Maricel Oró-Piqueras, Universitat de Lleida

Spanish. Associate professor at the Department of English and Linguistics (DAL) at the Uiversity of Lleida (Pl. Víctor Siurana, 1, 25003). She has a degree in English philology from the University of Lleida, a Bachelor of Arts in English literature with language and linguistics from the University of Roehampton (London, UK) and a PhD in English philology from the University of Lleida. Her research interests include literary gerontology and aging studies, gender studies and contemporary literature in the English language. Her recent publications include the edition of the volume Re-Discovering Age(ing). Narratives of Mentorship. Bielefield: Transcript, 2019 (ISBN: 978-3-8376-4396-1) together with Casado-Gual i Domínguez-Rué and the article “The multiple faces of aging into wisdom in Julian Barnes's The Lemon Table” published in The Gerontologist, 2019, 59(6):1-8. https://doi.org/10.1093/geront/gnz089.   

Emma Domínguez-Rué, Universitat de Lleida

Spanish. Associate professor of the Department of Foreign Languages and Literatures (DAL, by its acronym in Spanish) in the University of Lleida. An English philology graduate. She obtained The Diploma of Advanced Studies and PhD in the same university, also a master's degree (MA) in English literature from Swansea University (United Kingdom). Her post-doctoral research project is based in the interactions between gender and aging in a detective novel. The following are some of her publications about this topic: Núria Casado-Gual, Emma Domínguez-Rué & Brian Worsfold (Eds.). (2016). Literary Creativity and the Older Woman Writer: A Collection of Critical Essays. Bern: Peter Lang; Emma Domínguez-Rué. (2018). “The art of doing good. Aging, creativity and wisdom in the Isabel Dalhousie novels”. Journal of Aging Studies, 44, 22-27. https://doi.org/10.1016/j.jaging.2017.11.003; and Núria Casado-Gual, Emma Domínguez-Rué, Maricel Oró-Piqueras (Eds.). (2019). Re-discovering Age(ing) Narratives of Mentorship. Bielefeld: transcript Verlag.

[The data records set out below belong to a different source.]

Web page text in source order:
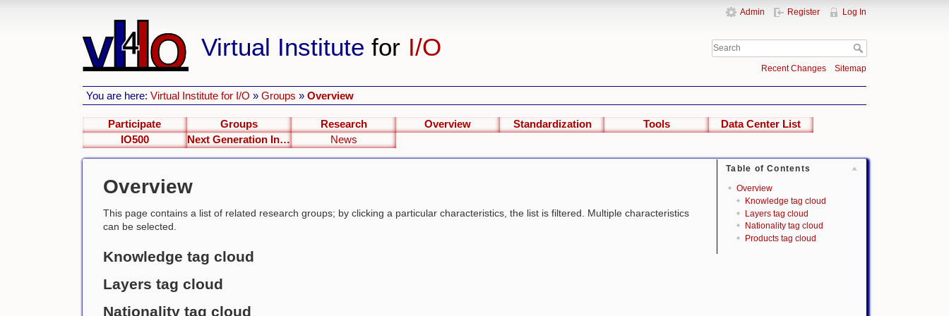
Virtual Institute for I/O
Admin Register Log In
Recent Changes Sitemap
You are here:Virtual Institute for I/O »Groups »Overview
Participate Groups Research Overview Standardization Tools
Data Center List
IO500
Next Generation Interfaces News
Table of Contents
Overview
Knowledge tag cloud
Layers tag cloud
Nationality tag cloud
Products tag cloud
Overview
This page contains a list of related research groups; by clicking a particular characteristics, the list is filtered. Multiple characteristics
can be selected.
Knowledge tag cloud
Layers tag cloud
Nationality tag cloud
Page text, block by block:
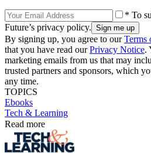
* To
Future’s privacy policy.
By signing up, you agree to ourTerms
that you have read ourPrivacy Notice.
marketing emails from us that may
trusted partners and sponsors, which
any time.
TOPICS
Ebooks
Tech & Learning
Read more
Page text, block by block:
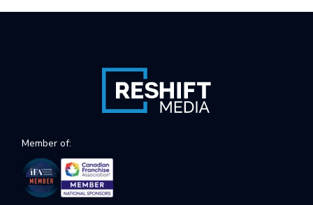
Member of:
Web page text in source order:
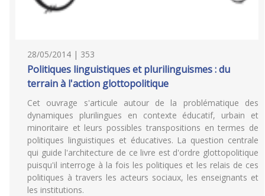
28/05/2014 | 353
Politiques linguistiques et plurilinguismes : du
terrain à l'action glottopolitique
Cet ouvrage s'articule autour de la problématique des
dynamiques plurilingues en contexte éducatif, urbain et
minoritaire et leurs possibles transpositions en termes de
politiques linguistiques et éducatives. La question centrale
qui guide l'architecture de ce livre est d'ordre glottopolitique
puisqu'il interroge à la fois les politiques et les relais de ces
politiques à travers les acteurs sociaux, les enseignants et
les institutions.
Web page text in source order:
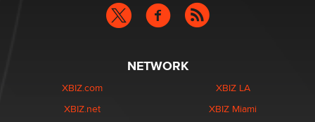
NETWORK
XBIZ.com
XBIZ.net
XBIZ LA
XBIZ Miami
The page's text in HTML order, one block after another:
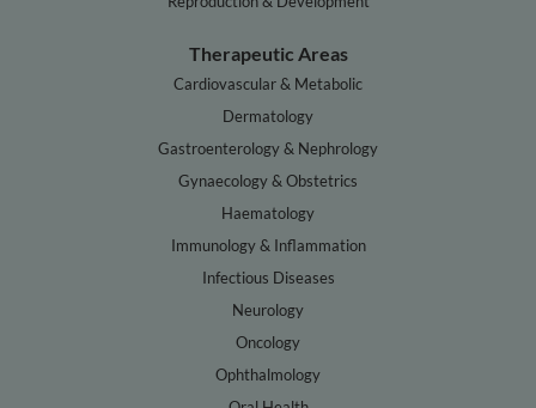
Therapeutic Areas
Cardiovascular & Metabolic
Dermatology
Gastroenterology & Nephrology
Gynaecology & Obstetrics
Haematology
Immunology & Inflammation
Infectious Diseases
Neurology
Oncology
Ophthalmology
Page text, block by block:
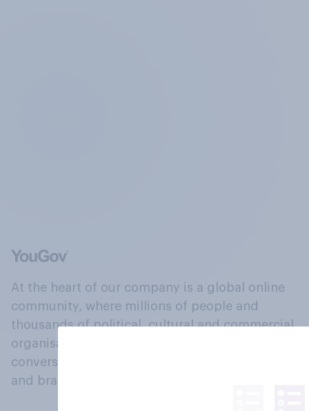
At the heart of our company is a global online
community, where millions of people and
thousands of political, cultural and commercial
organisations engage in a continuous
conversation about their beliefs, behaviours
and brands.
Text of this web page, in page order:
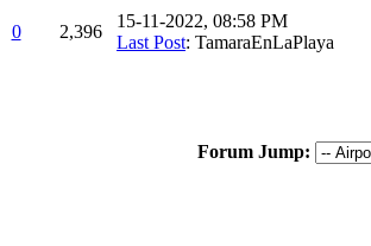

Núria Mina-Riera, Universitat de Lleida

Spanish. Associate professor of the Department of Foreign Languages and Literatures (DAL, by its acronym in Spanish) in the University of Lleida (UdL by its acronym in Spanish) and member of the research group Grup Dedal-Lit, which belongs to the same department. An English philology graduate and a Master's degree in Secondary Education Teacher Training and Language Teaching from the University of Lleida. Currently, she is finishing her doctoral studies in Contemporary Canadian Poetry written in the English language, also from UdL. Her main lines of research are literary gerontology in the English language and the relationship between literary creation and aging; contemporary Canadian poetry in the English language, and ecocritism in the English language. A member of the MINECO project ’Healthy Ageing, Creativity and Narrative’ (ECAVINAR by its acronym in Spanish) FFI2016-79666-R (http://www.envejecimientoycreatividad.udl.cat/es/equipos/nuria-mina/). Her most recent publication is Mina-Riera, N. & Voyer, V. (2020). Early retirement, social class, and family relationships in Cloutier’s Bonne Retraite, Jocelyne (2018). The Gerontologist, 20(20), 1-9, https://doi.org/10.1093/geront/gnaa033.The article Stoncikaite, I. & Mina-Riera, N. (2020). A creative writing workshop on sexuality and ageing: A Spanish pilot case study has been accepted for its publication on the academic journal Societies (ISSN 2075-4698).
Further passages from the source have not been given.